## WORK TO BE COMPLETED
Pictures excluded, return the lines below from the first through the line holding "industry to develop".

Dataset records:
.....

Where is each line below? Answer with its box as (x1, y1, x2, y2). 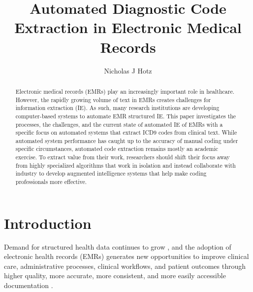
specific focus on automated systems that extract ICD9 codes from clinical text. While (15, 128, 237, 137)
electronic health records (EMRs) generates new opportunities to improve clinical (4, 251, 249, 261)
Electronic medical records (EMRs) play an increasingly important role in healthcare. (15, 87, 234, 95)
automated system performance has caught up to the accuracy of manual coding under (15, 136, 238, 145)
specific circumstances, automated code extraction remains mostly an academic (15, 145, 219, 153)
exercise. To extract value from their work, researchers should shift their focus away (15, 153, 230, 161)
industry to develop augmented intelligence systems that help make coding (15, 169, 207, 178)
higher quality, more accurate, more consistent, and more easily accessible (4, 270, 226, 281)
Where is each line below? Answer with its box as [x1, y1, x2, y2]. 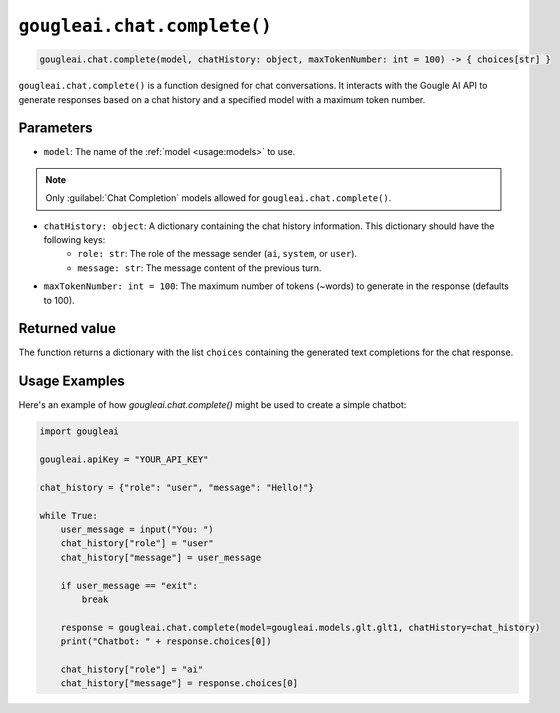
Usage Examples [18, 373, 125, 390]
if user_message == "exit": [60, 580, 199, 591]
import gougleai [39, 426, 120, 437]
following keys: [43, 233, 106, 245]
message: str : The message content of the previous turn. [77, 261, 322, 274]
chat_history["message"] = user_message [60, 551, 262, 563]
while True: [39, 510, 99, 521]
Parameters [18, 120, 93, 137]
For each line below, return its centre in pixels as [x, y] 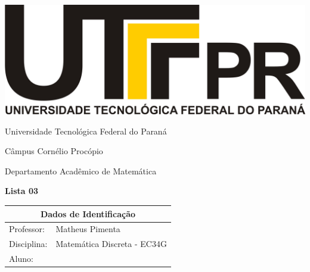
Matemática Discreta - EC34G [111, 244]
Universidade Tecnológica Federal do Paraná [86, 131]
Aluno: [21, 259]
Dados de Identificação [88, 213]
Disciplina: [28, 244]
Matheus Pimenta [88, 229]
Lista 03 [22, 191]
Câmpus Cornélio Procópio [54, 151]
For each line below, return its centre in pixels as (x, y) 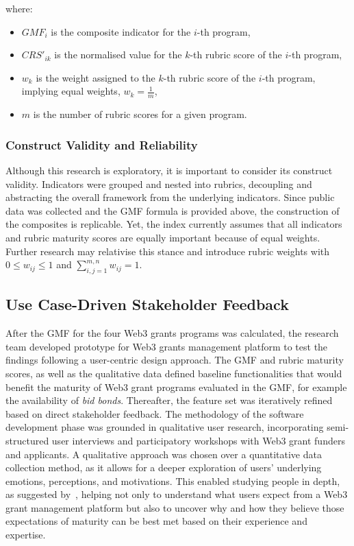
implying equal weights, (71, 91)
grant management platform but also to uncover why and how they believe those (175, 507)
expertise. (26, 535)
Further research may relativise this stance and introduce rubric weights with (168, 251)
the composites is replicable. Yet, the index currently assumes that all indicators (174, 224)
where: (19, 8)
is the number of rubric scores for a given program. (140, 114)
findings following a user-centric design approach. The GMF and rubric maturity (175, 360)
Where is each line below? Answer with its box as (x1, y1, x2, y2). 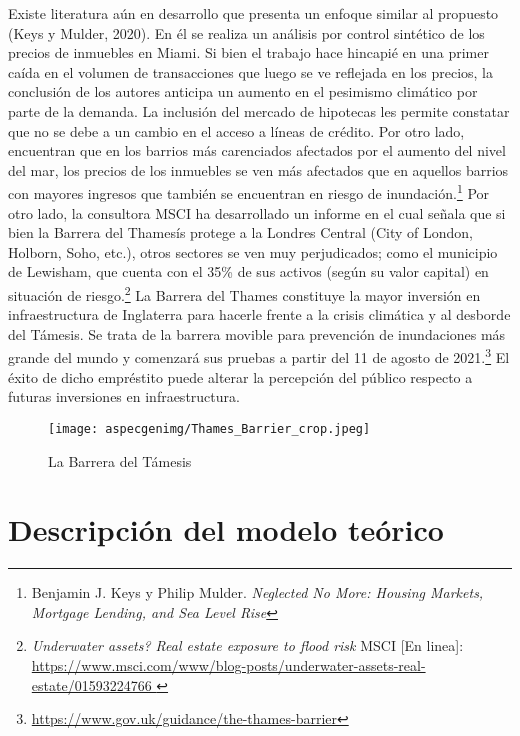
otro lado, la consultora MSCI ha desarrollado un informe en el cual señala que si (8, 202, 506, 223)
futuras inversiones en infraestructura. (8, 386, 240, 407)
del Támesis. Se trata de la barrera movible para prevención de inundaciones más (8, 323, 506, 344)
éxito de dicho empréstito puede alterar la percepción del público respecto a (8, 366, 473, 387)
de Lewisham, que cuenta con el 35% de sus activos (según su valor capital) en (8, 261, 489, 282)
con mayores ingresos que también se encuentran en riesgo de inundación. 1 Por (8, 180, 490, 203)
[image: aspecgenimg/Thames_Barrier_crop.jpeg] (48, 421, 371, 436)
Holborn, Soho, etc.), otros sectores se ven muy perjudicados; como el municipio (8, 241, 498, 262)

.....

## COMPLETED EXERCISE
Where is each line below? Answer with its box as (x1, y1, x2, y2). 
specific focus on automated systems that extract ICD9 codes from clinical text. While (15, 128, 237, 137)
electronic health records (EMRs) generates new opportunities to improve clinical (4, 251, 249, 261)
Electronic medical records (EMRs) play an increasingly important role in healthcare. (15, 87, 234, 95)
automated system performance has caught up to the accuracy of manual coding under (15, 136, 238, 145)
specific circumstances, automated code extraction remains mostly an academic (15, 145, 219, 153)
exercise. To extract value from their work, researchers should shift their focus away (15, 153, 230, 161)
industry to develop augmented intelligence systems that help make coding (15, 169, 207, 178)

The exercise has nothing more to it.